Automatic Eyeblink Artifact Removal From EEG Signal Using Wavelet Transform With Heuristically Optimized Threshold

Abstract

This paper proposes an automatic eyeblink artifacts removal method from corrupted-EEG signals using discrete wavelet transform (DWT) and meta-heuristically optimized threshold. The novel idea of thresholding approximation-coefficients (ACs) instead of detail-coefficients (DCs) of DWT of EEG in a backward manner is proposed for the first time for the removal of eyeblink artifacts.
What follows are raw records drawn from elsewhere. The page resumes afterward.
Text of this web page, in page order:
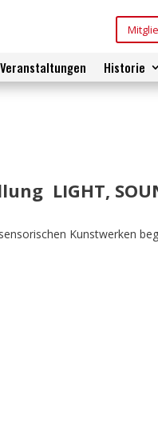
Veranstaltungen Historie
LIGHT,
Kunstwerken
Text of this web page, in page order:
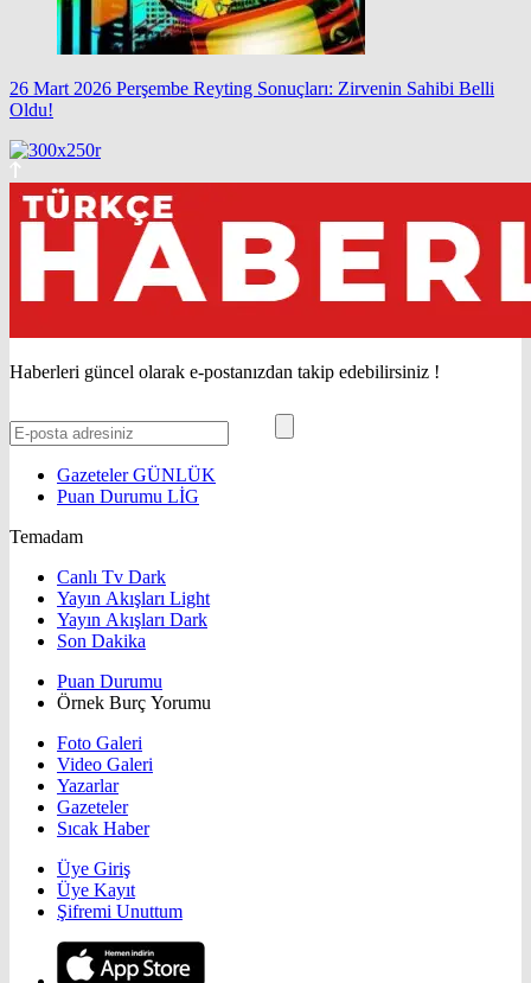
26 Mart 2026 Perşembe Reyting Sonuçları: Zirvenin Sahibi Belli
Oldu!
Haberleri güncel olarak e-postanızdan takip edebilirsiniz !
GazetelerGÜNLÜK
Puan Durumu LİG
Temadam
Canlı Tv Dark
Yayın Akışları Light
Yayın Akışları Dark
Son Dakika
Puan Durumu
Örnek Burç Yorumu
Foto Galeri
Video Galeri
Yazarlar
Gazeteler
Sıcak Haber
Üye Giriş
Üye Kayıt
Şifremi Unuttum
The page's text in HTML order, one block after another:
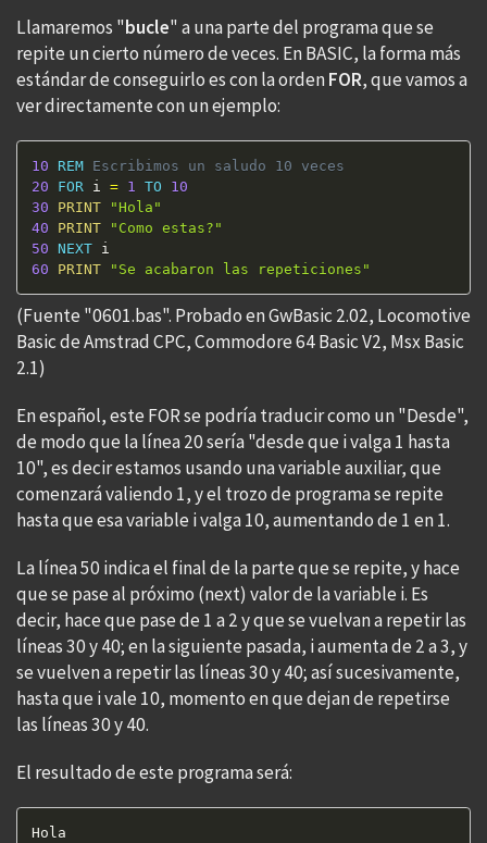
Llamaremos "bucle" a una parte del programa que se
repite un cierto número de veces. En BASIC, la forma más
estándar de conseguirlo es con la ordenFOR, que vamos a
ver directamente con un ejemplo:
10 REM Escribimos un saludo 10 veces
20
FOR i = 1 TO
10
30
PRINT
"Hola"
40
PRINT
"Como estas?"
50 NEXT
60
PRINT "Se acabaron las repeticiones"
(Fuente "0601.bas". Probado en GwBasic 2.02, Locomotive
Basic de Amstrad CPC, Commodore 64 Basic V2, Msx Basic
2.1)
En español, este FOR se podría traducir como un "Desde",
de modo que la línea 20 sería "desde que i valga 1 hasta
10", es decir estamos usando una variable auxiliar, que
comenzará valiendo 1, y el trozo de programa se repite
hasta que esa variable i valga 10, aumentando de 1 en 1.
La línea 50 indica el final de la parte que se repite, y hace
que se pase al próximo (next) valor de la variable i. Es
decir, hace que pase de 1 a 2 y que se vuelvan a repetir las
líneas 30 y 40; en la siguiente pasada, i aumenta de 2 a 3, y
se vuelven a repetir las líneas 30 y 40; así sucesivamente,
hasta que i vale 10, momento en que dejan de repetirse
las líneas 30 y 40.
El resultado de este programa será:
Hola
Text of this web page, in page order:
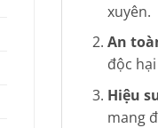
xuyên.
An
độc
Hiệu
mang
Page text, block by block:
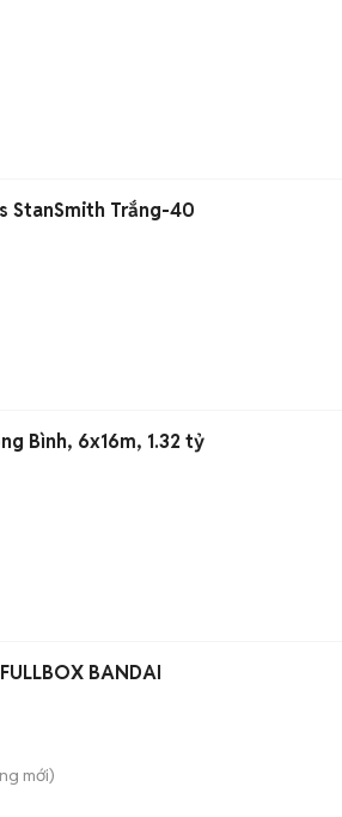
StanSmith Trắng-40
Bình, 6x16m, 1.32 tỷ
BANDAI
mới)
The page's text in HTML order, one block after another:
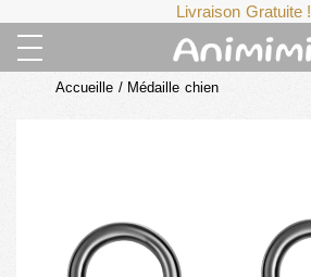
Livraison Gratuite !
Accueille / Médaille chien
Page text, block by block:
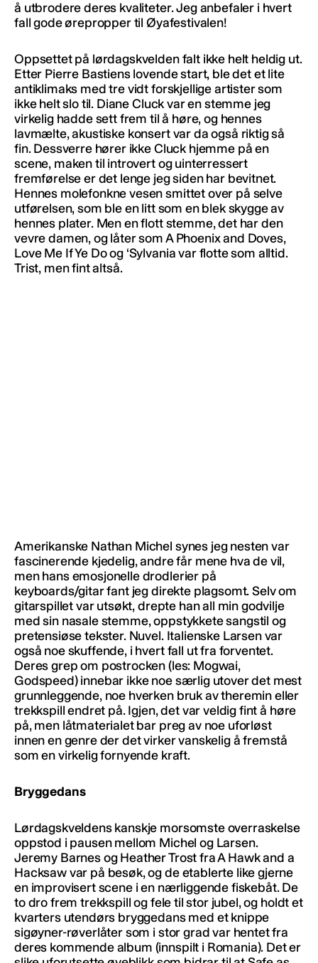
å utbrodere deres kvaliteter. Jeg anbefaler i hvert
fall gode ørepropper til Øyafestivalen!
Oppsettet på lørdagskvelden falt ikke helt heldig ut.
Etter Pierre Bastiens lovende start, ble det et lite
antiklimaks med tre vidt forskjellige artister som
ikke helt slo til. Diane Cluck var en stemme jeg
virkelig hadde sett frem til å høre, og hennes
lavmælte, akustiske konsert var da også riktig så
fin. Dessverre hører ikke Cluck hjemme på en
scene, maken til introvert og uinterressert
fremførelse er det lenge jeg siden har bevitnet.
Hennes molefonkne vesen smittet over på selve
utførelsen, som ble en litt som en blek skygge av
hennes plater. Men en flott stemme, det har den
vevre damen, og låter som A Phoenix and Doves,
Love Me If Ye Do og ‘Sylvania var flotte som alltid.
Trist, men fint altså.
Amerikanske Nathan Michel synes jeg nesten var
fascinerende kjedelig, andre får mene hva de vil,
men hans emosjonelle drodlerier på
keyboards/gitar fant jeg direkte plagsomt. Selv om
gitarspillet var utsøkt, drepte han all min godvilje
med sin nasale stemme, oppstykkete sangstil og
pretensiøse tekster. Nuvel. Italienske Larsen var
også noe skuffende, i hvert fall ut fra forventet.
Deres grep om postrocken (les: Mogwai,
Godspeed) innebar ikke noe særlig utover det mest
grunnleggende, noe hverken bruk av theremin eller
trekkspill endret på. Igjen, det var veldig fint å høre
på, men låtmaterialet bar preg av noe uforløst
innen en genre der det virker vanskelig å fremstå
som en virkelig fornyende kraft.
Bryggedans
Lørdagskveldens kanskje morsomste overraskelse
oppstod i pausen mellom Michel og Larsen.
Jeremy Barnes og Heather Trost fra A Hawk and a
Hacksaw var på besøk, og de etablerte like gjerne
en improvisert scene i en nærliggende fiskebåt. De
to dro frem trekkspill og fele til stor jubel, og holdt et
kvarters utendørs bryggedans med et knippe
sigøyner-røverlåter som i stor grad var hentet fra
deres kommende album (innspilt i Romania). Det er
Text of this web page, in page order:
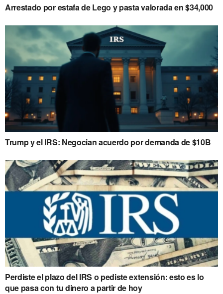
Arrestado por estafa de Lego y pasta valorada en $34,000
Trump y el IRS: Negocian acuerdo por demanda de $10B
Perdiste el plazo del IRS o pediste extensión: esto es lo
que pasa con tu dinero a partir de hoy
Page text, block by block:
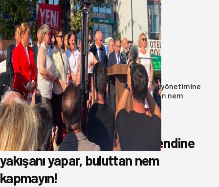
Yeni Parti Bandırma Teşkilatı kuruldu
06 Ağustos 2026
Anasayfa/Genel/Oğuzbeyi’nden Balıkesirspor yönetimine
cevap : Herkes kendine yakışanı yapar, buluttan nem
kapmayın!
Oğuzbeyi’nden Balıkesirspor
yönetimine cevap : Herkes kendine
yakışanı yapar, buluttan nem
kapmayın!
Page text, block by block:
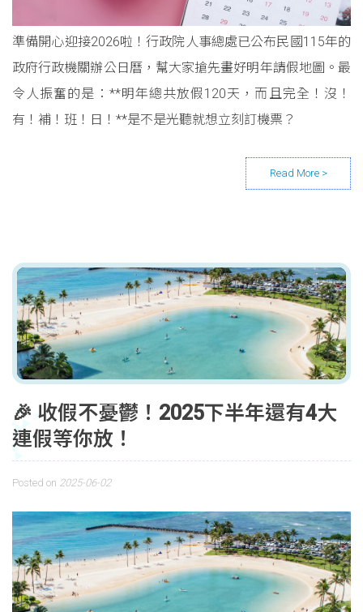
準備開心迎接2026啦！行政院人事總處已公布民國115年的
政府行政機關辦公日曆，幫大家搶先畫好明年請假地圖。最
令人振奮的是：**明年總共放假120天，而且完全！沒！
有！補！班！日！**是不是光聽就想立刻訂機票？
🎉 收假不憂鬱！2025下半年還有4大
連假等你放！
Posted on 2025-06-02
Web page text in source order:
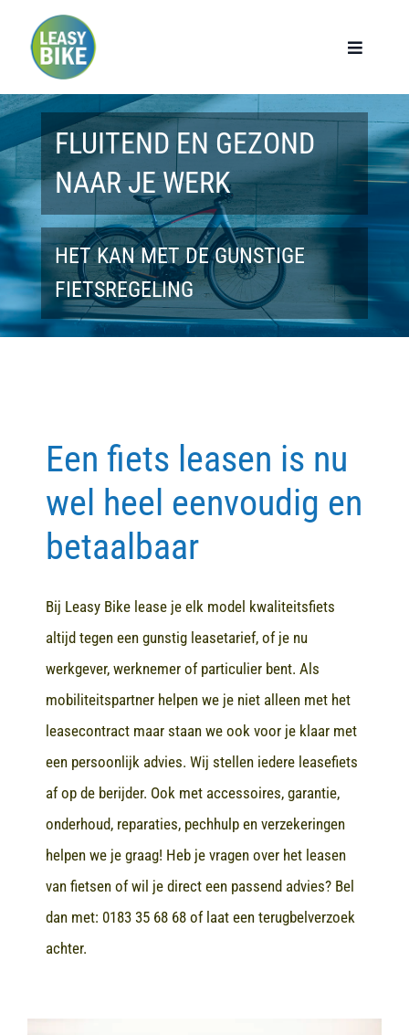
Toggle
Home
Werknemers
Werkgevers
Privé lease
Modellen
Contact
FLUITEND EN GEZOND
NAAR JE WERK
HET KAN MET DE GUNSTIGE
FIETSREGELING
Een fiets leasen is nu
wel heel eenvoudig en
betaalbaar
Bij Leasy Bike lease je elk model kwaliteitsfiets
altijd tegen een gunstig leasetarief, of je nu
werkgever, werknemer of particulier bent. Als
mobiliteitspartner helpen we je niet alleen met het
leasecontract maar staan we ook voor je klaar met
een persoonlijk advies. Wij stellen iedere leasefiets
af op de berijder. Ook met accessoires, garantie,
onderhoud, reparaties, pechhulp en verzekeringen
helpen we je graag! Heb je vragen over het leasen
van fietsen of wil je direct een passend advies? Bel
dan met: 0183 35 68 68of laat een terugbelverzoek
achter.
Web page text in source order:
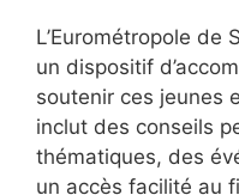
L’Eurométropole de
un dispositif
soutenir ces jeunes
inclut des conseils
thématiques, des
un accès facilité au
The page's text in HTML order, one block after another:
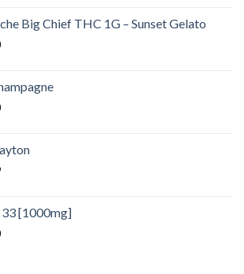
Big Chief THC 1G – Sunset Gelato
[1000mg]
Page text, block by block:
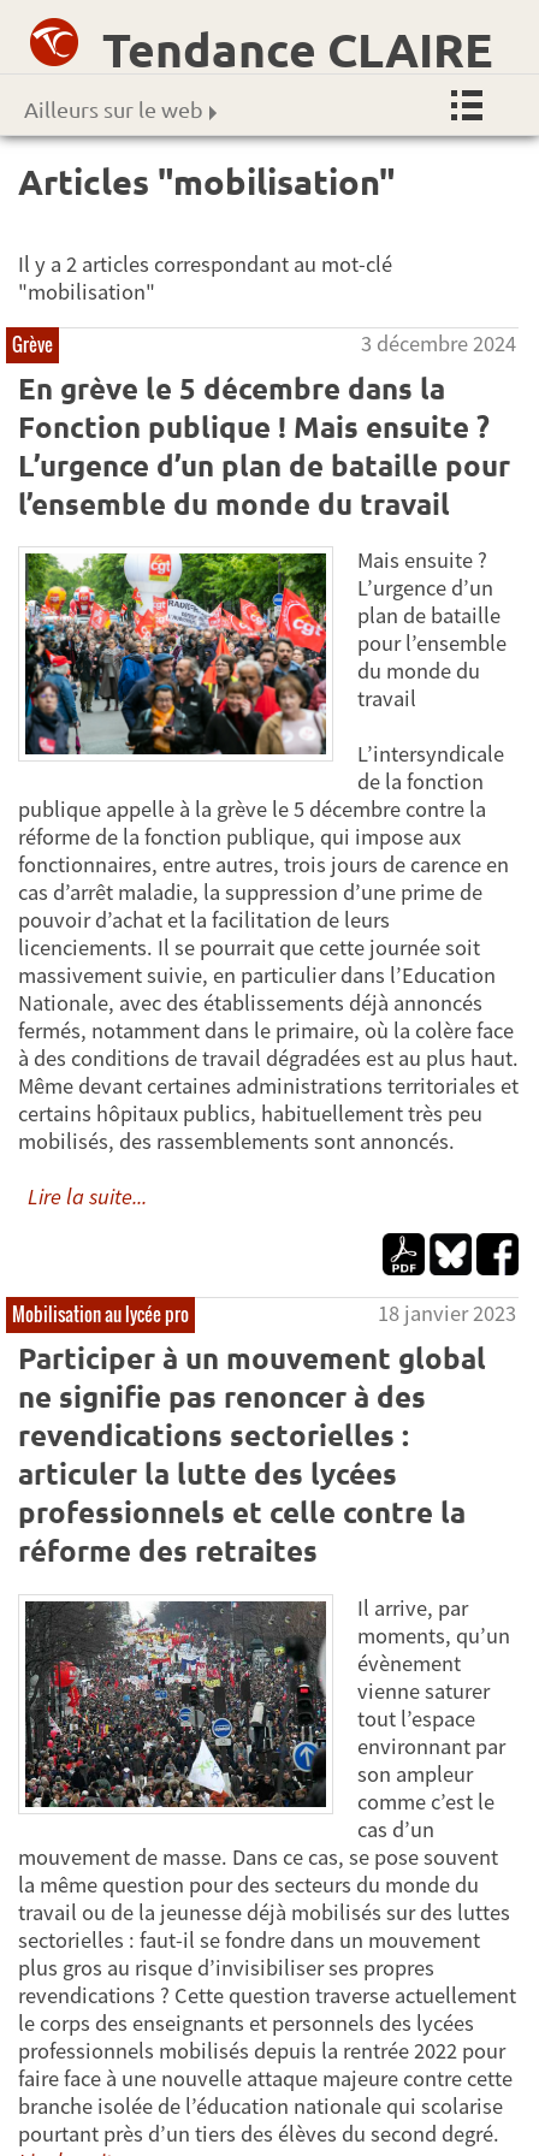
Tendance CLAIRE
Ailleurs sur le web
Articles "mobilisation"
Il y a 2 articles correspondant au mot-clé
"mobilisation"
Grève 3 décembre 2024
En grève le 5 décembre dans la
Fonction publique ! Mais ensuite ?
L’urgence d’un plan de bataille pour
l’ensemble du monde du travail
Mais ensuite ?
L’urgence d’un
plan de bataille
pour l’ensemble
du monde du
travail
L’intersyndicale
de la fonction
publique appelle à la grève le 5 décembre contre la
réforme de la fonction publique, qui impose aux
fonctionnaires, entre autres, trois jours de carence en
cas d’arrêt maladie, la suppression d’une prime de
pouvoir d’achat et la facilitation de leurs
licenciements. Il se pourrait que cette journée soit
massivement suivie, en particulier dans l’Education
Nationale, avec des établissements déjà annoncés
fermés, notamment dans le primaire, où la colère face
à des conditions de travail dégradées est au plus haut.
Même devant certaines administrations territoriales et
certains hôpitaux publics, habituellement très peu
mobilisés, des rassemblements sont annoncés.
Lire la suite...
Mobilisation au lycée pro 18 janvier 2023
Participer à un mouvement global
ne signifie pas renoncer à des
revendications sectorielles :
articuler la lutte des lycées
professionnels et celle contre la
réforme des retraites
Il arrive, par
moments, qu’un
évènement
vienne saturer
tout l’espace
environnant par
son ampleur
comme c’est le
cas d’un
mouvement de masse. Dans ce cas, se pose souvent
la même question pour des secteurs du monde du
travail ou de la jeunesse déjà mobilisés sur des luttes
sectorielles : faut-il se fondre dans un mouvement
plus gros au risque d’invisibiliser ses propres
revendications ? Cette question traverse actuellement
le corps des enseignants et personnels des lycées
professionnels mobilisés depuis la rentrée 2022 pour
faire face à une nouvelle attaque majeure contre cette
branche isolée de l’éducation nationale qui scolarise
pourtant près d’un tiers des élèves du second degré.

EEG is very sensitive and easily gets affected by eyeblink artifacts. First, the eyeblink corrupted EEG signals are identified using support vector machine (SVM) as a classifier. Then the corrupted EEG signal is decomposed using DWT up to the sixth level. Both the mother wavelet and the level of decomposition are selected using appropriate techniques. Then the ACs are thresholded in backward manner using the optimum threshold values followed by inverse DWT operation to reconstruct the original EEG signal. The AC at level 6 is thresholded and is used in IDWT with DC to get back the AC at level 5. Likewise, the backward thresholding of the ACs followed by IDWT is continued till the artifact free EEG signal is reconstructed at level 1. The optimum values of the thresholds of the ACs at different levels are optimized using two meta-heuristic algorithms, particle swarm optimization (PSO) and grey wolf optimization (GWO) for comparison. The results reveal that the proposed methodology is superior to the recently reported methods in terms of average correlation coefficient (CC) which states that the proposed method is better in terms of the quality of reconstruction in addition to being fully automatic.